Shafaq News – Baghdad

On Monday, Iraq’s caretaker Prime Minister Mohammed Shia Al-Sudani ordered an expanded deployment of air-pollution response teams in Baghdad and other cities amid worsening environmental conditions.

According to a statement from his media office, Al-Sudani directed teams to enforce legal measures at landfill and waste sites and stressed the need for immediate steps to develop solutions to the growing environmental challenges.

The directives follow a series of severe pollution episodes that have repeatedly placed Baghdad among the world’s most polluted capitals. In August 2025, the city recorded the highest pollution levels among major global centers, and again last week topped international rankings as heavy smoke covered the capital.

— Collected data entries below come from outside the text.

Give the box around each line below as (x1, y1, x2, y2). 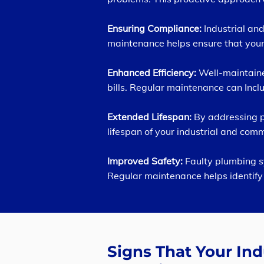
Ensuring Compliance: (107, 22, 204, 34)
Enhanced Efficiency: (107, 67, 199, 78)
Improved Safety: (107, 155, 183, 167)
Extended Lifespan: (107, 111, 192, 123)
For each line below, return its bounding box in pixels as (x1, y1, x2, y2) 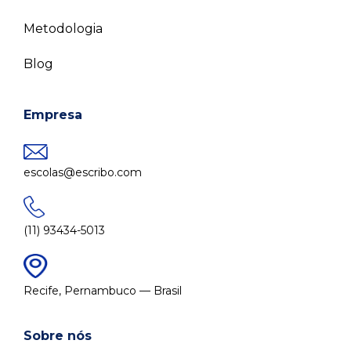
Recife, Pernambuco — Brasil (24, 284, 182, 299)
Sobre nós (24, 328, 92, 344)
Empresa (24, 107, 82, 123)
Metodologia (24, 21, 103, 37)
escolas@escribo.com (24, 165, 142, 180)
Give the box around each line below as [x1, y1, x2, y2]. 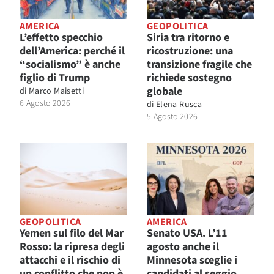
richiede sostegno [147, 70, 232, 86]
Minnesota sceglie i [147, 252, 237, 268]
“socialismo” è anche [20, 57, 120, 73]
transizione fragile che [147, 57, 252, 73]
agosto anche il [147, 239, 219, 254]
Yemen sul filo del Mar [20, 225, 124, 241]
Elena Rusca [156, 98, 202, 111]
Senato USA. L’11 [147, 225, 228, 241]
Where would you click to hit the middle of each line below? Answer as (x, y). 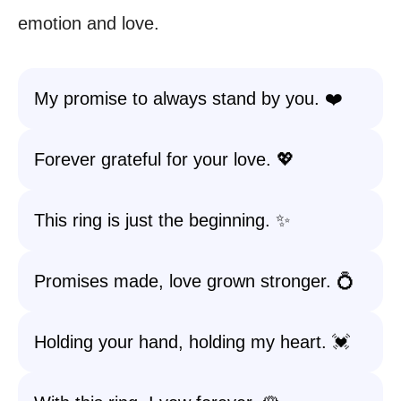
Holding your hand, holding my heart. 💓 (192, 342)
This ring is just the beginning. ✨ (162, 220)
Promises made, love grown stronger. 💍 (194, 281)
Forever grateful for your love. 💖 (164, 159)
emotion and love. (89, 23)
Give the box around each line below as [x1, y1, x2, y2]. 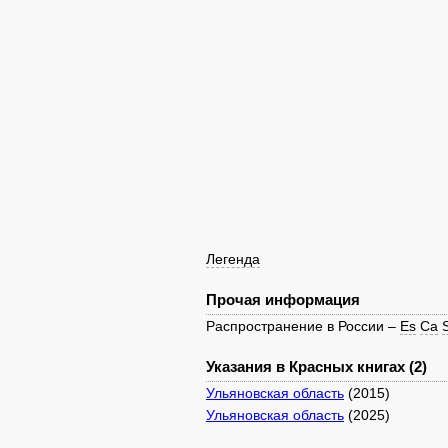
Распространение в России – [206, 318, 400, 334]
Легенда [206, 251, 260, 267]
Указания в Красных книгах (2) [206, 358, 427, 375]
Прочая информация [206, 291, 360, 308]
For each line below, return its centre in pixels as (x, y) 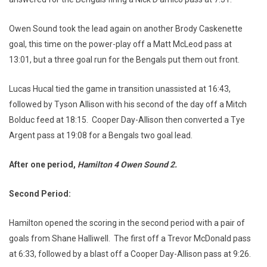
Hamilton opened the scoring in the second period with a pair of (127, 223)
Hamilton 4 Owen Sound (124, 164)
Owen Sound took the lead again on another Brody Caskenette (126, 28)
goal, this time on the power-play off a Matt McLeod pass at (120, 44)
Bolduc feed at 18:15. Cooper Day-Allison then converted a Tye (127, 119)
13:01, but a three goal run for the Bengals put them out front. (126, 59)
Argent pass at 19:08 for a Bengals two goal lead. (102, 135)
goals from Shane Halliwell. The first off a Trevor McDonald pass (130, 238)
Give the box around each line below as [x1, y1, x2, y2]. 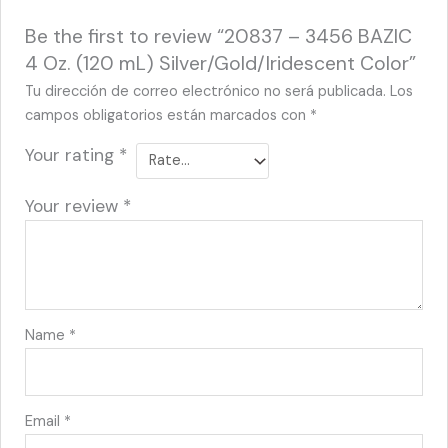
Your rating [25, 144, 120, 167]
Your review [25, 194, 124, 217]
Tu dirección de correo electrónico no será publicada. [25, 82, 387, 102]
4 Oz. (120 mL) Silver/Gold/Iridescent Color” [25, 51, 417, 77]
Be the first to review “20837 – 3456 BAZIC [25, 24, 413, 50]
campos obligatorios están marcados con [25, 106, 311, 126]
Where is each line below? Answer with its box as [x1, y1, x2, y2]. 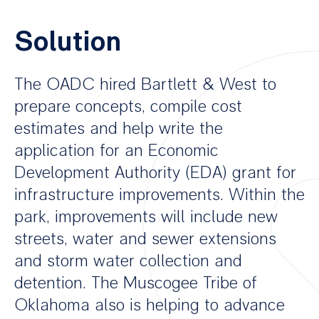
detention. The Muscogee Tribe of [14, 272, 257, 293]
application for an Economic [14, 140, 219, 161]
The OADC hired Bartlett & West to [14, 73, 276, 95]
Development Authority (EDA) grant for [14, 162, 296, 183]
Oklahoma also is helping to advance [14, 294, 285, 315]
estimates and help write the [14, 117, 223, 139]
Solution [14, 23, 121, 60]
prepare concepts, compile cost [14, 95, 242, 117]
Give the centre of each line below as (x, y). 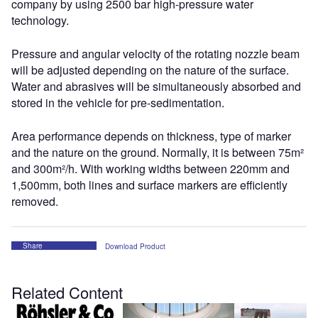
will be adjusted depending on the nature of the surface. (150, 70)
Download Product (135, 246)
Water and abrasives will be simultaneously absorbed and (156, 86)
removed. (35, 201)
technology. (40, 20)
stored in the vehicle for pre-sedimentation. (118, 102)
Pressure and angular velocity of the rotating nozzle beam (155, 53)
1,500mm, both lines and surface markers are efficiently (149, 185)
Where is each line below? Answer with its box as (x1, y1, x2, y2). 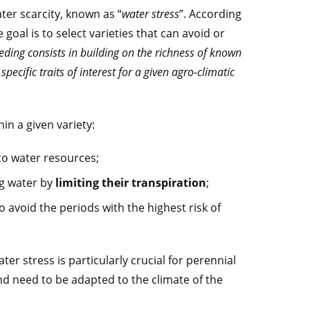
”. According (179, 6, 241, 21)
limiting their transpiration (55, 175, 206, 190)
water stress (122, 6, 179, 21)
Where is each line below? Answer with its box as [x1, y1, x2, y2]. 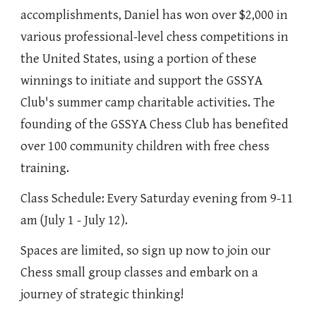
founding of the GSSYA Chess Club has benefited [20, 117, 289, 132]
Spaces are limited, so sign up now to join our [20, 243, 271, 258]
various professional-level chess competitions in [20, 30, 289, 44]
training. [20, 161, 70, 176]
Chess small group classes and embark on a [20, 265, 259, 280]
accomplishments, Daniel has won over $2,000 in [20, 8, 288, 23]
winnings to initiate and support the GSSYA [20, 73, 263, 88]
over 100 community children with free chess [20, 139, 270, 154]
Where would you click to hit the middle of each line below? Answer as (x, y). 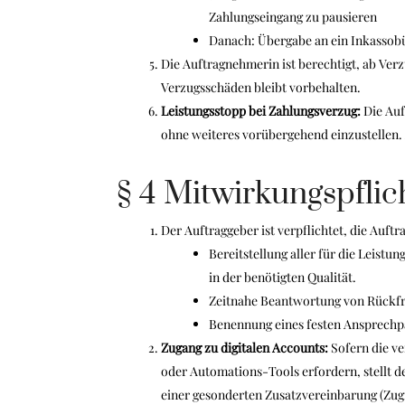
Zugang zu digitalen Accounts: (244, 348)
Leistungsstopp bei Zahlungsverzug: (260, 111)
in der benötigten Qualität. (282, 277)
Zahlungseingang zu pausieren (292, 17)
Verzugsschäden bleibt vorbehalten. (260, 87)
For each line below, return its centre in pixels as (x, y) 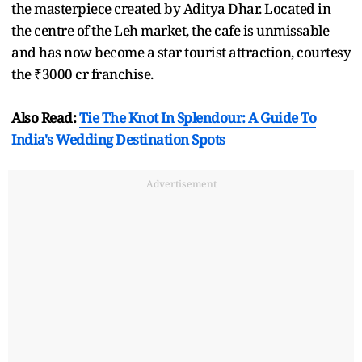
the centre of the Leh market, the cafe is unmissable (170, 31)
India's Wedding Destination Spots (118, 140)
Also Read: (45, 118)
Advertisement (181, 184)
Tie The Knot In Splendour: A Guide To (197, 118)
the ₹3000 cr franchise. (84, 74)
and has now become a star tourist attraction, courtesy (181, 53)
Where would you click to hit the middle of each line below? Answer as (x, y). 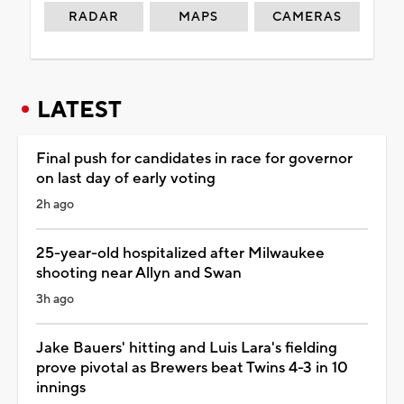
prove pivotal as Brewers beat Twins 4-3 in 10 (192, 367)
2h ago (55, 204)
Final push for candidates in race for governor (194, 158)
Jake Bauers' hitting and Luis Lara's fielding (187, 348)
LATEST (79, 110)
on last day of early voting (126, 178)
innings (61, 387)
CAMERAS (308, 17)
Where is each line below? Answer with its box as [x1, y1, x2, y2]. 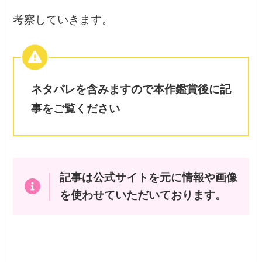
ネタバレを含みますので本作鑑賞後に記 [30, 83, 231, 96]
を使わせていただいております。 [60, 189, 227, 202]
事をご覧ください [30, 102, 120, 115]
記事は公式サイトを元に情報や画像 [60, 171, 238, 184]
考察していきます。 [13, 13, 113, 26]
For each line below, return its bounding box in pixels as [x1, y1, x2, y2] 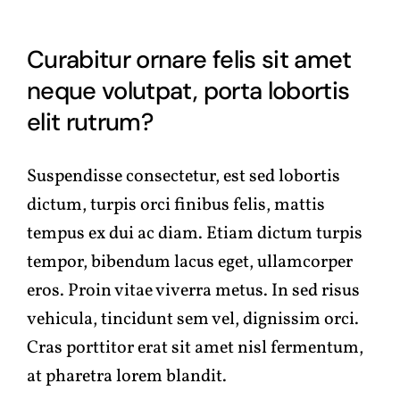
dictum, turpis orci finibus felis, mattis [27, 192, 325, 218]
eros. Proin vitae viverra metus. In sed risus [27, 278, 360, 304]
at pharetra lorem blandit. [27, 363, 227, 389]
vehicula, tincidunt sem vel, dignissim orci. [27, 306, 359, 332]
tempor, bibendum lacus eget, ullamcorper [27, 249, 353, 275]
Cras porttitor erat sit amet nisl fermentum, [27, 335, 363, 361]
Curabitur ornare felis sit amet [27, 43, 352, 75]
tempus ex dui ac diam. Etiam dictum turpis [27, 221, 362, 246]
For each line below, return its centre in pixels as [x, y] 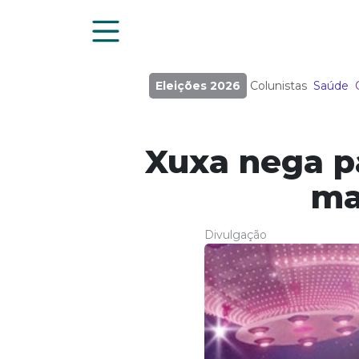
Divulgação [235, 235]
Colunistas [278, 86]
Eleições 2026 [198, 86]
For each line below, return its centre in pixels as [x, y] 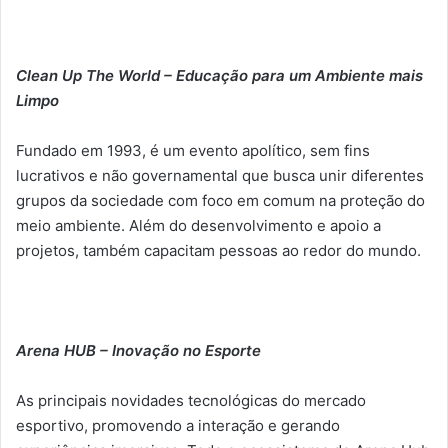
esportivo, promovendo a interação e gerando [178, 425]
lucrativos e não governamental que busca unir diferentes [220, 175]
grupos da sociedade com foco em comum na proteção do [220, 200]
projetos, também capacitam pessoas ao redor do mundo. [218, 250]
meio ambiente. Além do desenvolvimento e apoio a [198, 225]
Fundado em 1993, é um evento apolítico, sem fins [193, 150]
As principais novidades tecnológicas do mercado [191, 400]
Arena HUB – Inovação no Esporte [138, 350]
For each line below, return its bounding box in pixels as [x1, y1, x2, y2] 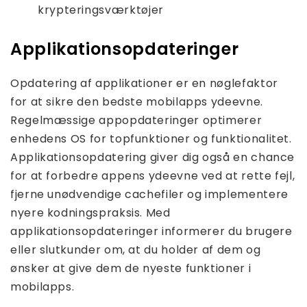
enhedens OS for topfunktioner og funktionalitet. [10, 131, 292, 147]
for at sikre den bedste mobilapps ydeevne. [10, 94, 263, 110]
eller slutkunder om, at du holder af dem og [10, 242, 261, 258]
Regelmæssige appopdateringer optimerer [10, 112, 262, 129]
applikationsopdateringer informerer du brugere [10, 223, 293, 240]
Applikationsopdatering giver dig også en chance [10, 149, 295, 166]
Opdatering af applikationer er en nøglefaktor [10, 75, 278, 92]
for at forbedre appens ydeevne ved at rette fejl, [10, 168, 295, 184]
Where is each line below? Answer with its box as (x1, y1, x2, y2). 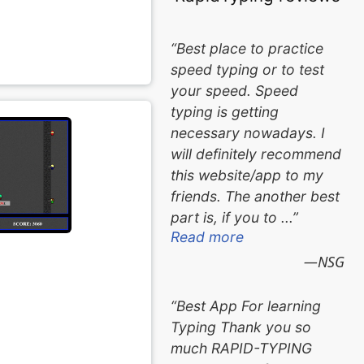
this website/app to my (171, 166, 324, 184)
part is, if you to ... (171, 208, 293, 226)
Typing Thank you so (171, 318, 312, 336)
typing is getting (171, 102, 279, 120)
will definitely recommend (171, 145, 342, 162)
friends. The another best (171, 187, 340, 205)
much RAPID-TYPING (171, 339, 313, 357)
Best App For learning (176, 297, 322, 314)
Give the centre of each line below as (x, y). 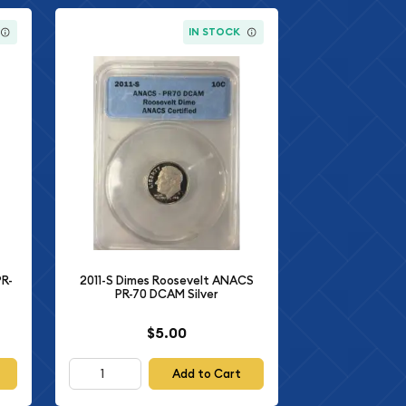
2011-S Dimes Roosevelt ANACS (166, 281)
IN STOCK (215, 32)
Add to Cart (206, 373)
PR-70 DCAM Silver (166, 295)
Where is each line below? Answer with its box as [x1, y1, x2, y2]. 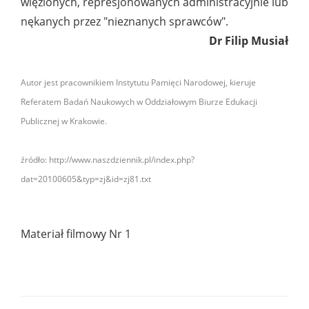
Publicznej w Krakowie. [21, 115, 107, 128]
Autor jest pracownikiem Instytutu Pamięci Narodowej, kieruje [21, 77, 256, 89]
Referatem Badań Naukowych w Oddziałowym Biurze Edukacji [21, 96, 257, 108]
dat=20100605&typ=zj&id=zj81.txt [21, 173, 151, 186]
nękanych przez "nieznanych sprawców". [21, 14, 228, 30]
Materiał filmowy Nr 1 [21, 226, 131, 242]
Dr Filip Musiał [209, 33, 288, 49]
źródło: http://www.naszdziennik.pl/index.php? [21, 154, 195, 166]
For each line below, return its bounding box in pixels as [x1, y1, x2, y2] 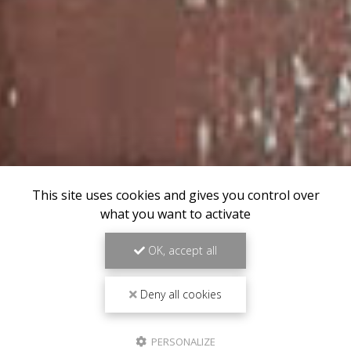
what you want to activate [100, 205, 251, 223]
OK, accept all [145, 243, 217, 258]
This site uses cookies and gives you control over [31, 186, 320, 204]
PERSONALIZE [149, 335, 215, 349]
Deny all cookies [137, 287, 222, 302]
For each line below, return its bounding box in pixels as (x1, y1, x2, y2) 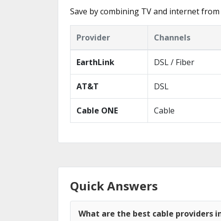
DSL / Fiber (154, 57, 194, 68)
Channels (154, 32, 190, 43)
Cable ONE (76, 105, 118, 116)
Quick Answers (70, 178, 158, 194)
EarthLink (76, 57, 114, 68)
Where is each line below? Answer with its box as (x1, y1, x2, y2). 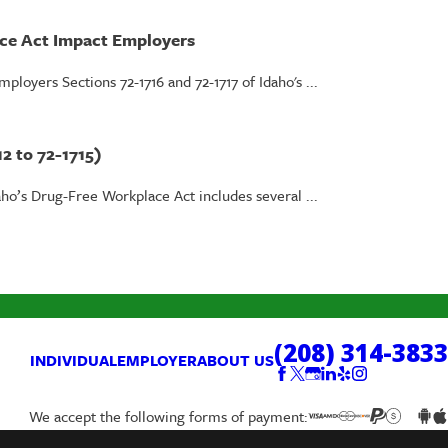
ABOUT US (197, 348, 274, 371)
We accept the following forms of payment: (28, 405, 308, 428)
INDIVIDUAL (30, 348, 117, 371)
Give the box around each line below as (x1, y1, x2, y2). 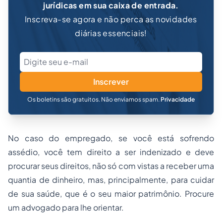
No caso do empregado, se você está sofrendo (8, 133, 214, 143)
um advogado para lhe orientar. (8, 202, 124, 213)
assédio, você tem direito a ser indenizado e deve (8, 147, 214, 157)
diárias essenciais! (75, 28, 147, 38)
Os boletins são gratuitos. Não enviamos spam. (27, 96, 161, 103)
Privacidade (161, 96, 195, 103)
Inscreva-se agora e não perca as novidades (25, 14, 197, 24)
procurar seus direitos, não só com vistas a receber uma (8, 161, 214, 171)
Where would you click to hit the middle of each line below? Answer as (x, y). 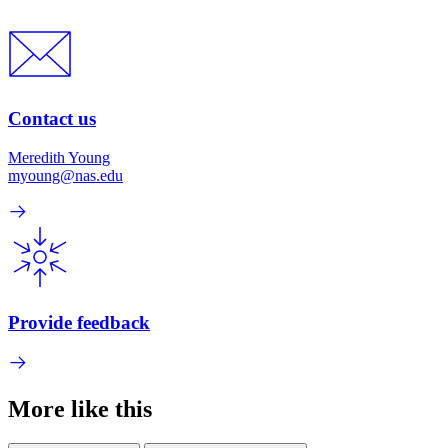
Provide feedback (79, 322)
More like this (80, 409)
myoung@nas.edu (65, 175)
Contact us (52, 119)
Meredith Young (59, 157)
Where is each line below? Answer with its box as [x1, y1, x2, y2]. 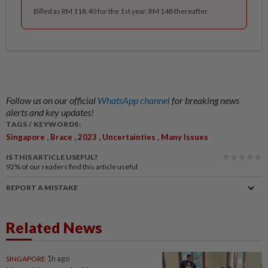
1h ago [47, 254, 69, 264]
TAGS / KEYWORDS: [6, 120, 81, 129]
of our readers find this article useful [22, 162, 138, 172]
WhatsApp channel [98, 95, 172, 106]
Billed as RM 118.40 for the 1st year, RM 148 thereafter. [33, 7, 209, 16]
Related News [6, 218, 102, 237]
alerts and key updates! [6, 106, 94, 118]
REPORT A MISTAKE [6, 183, 78, 193]
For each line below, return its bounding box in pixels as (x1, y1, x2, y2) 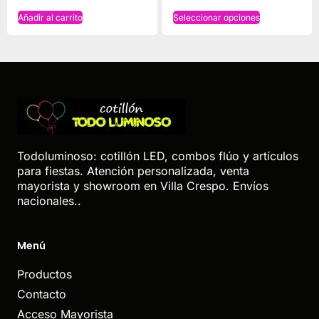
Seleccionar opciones (172, 12, 260, 23)
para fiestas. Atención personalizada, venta (17, 164, 249, 179)
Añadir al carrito (18, 12, 83, 23)
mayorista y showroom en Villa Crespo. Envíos (17, 179, 268, 194)
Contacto (17, 286, 66, 301)
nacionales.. (17, 194, 81, 209)
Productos (17, 266, 72, 281)
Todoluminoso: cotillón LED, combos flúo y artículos (17, 149, 298, 164)
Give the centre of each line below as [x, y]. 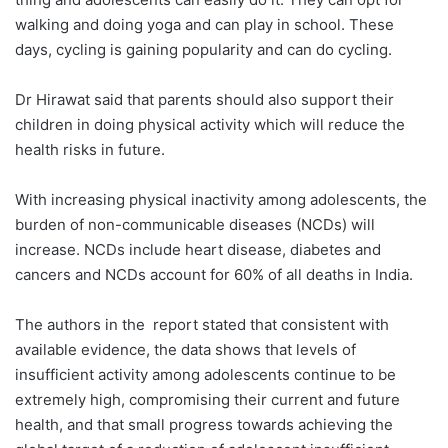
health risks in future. [90, 149]
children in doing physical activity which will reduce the [210, 124]
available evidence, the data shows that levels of [185, 349]
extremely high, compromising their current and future [207, 399]
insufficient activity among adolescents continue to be [205, 374]
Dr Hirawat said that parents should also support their [204, 99]
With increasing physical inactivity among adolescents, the [221, 199]
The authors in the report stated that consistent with [202, 324]
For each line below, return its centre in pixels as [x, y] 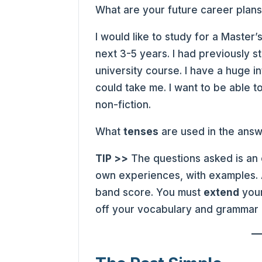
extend [222, 192]
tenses [141, 132]
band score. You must [150, 192]
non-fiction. [123, 105]
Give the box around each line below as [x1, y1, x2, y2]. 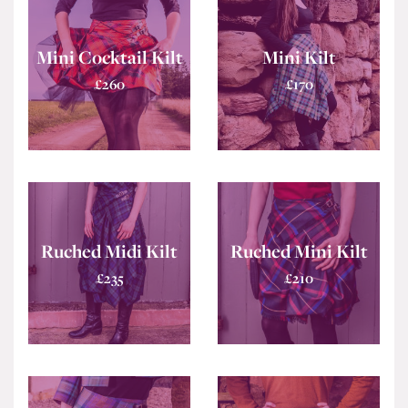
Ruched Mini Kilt [229, 239, 368, 264]
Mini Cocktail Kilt [36, 45, 183, 70]
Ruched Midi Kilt [41, 239, 178, 264]

Iraq’s air crisis, the statement explained, is driven by landfill sites, brick factories, oil-refining and metal-smelting facilities, power plants, private generators, vehicle emissions, fuel stations and large storage tanks, and widespread waste burning in several cities and provinces.

Meanwhile, new environmental statistics from Iraq’s Commission of Statistics and Geographic Information Systems (COSIT) show that only six of the country’s 18 provinces—Baghdad, Babil, Muthanna, Kirkuk, Najaf, and Basra—operate air-quality monitoring stations, leaving two-thirds of the country without any measurement infrastructure.

Across the 11 monitored sites, Kirkuk recorded Iraq’s highest concentrations of both ozone and sulfur dioxide.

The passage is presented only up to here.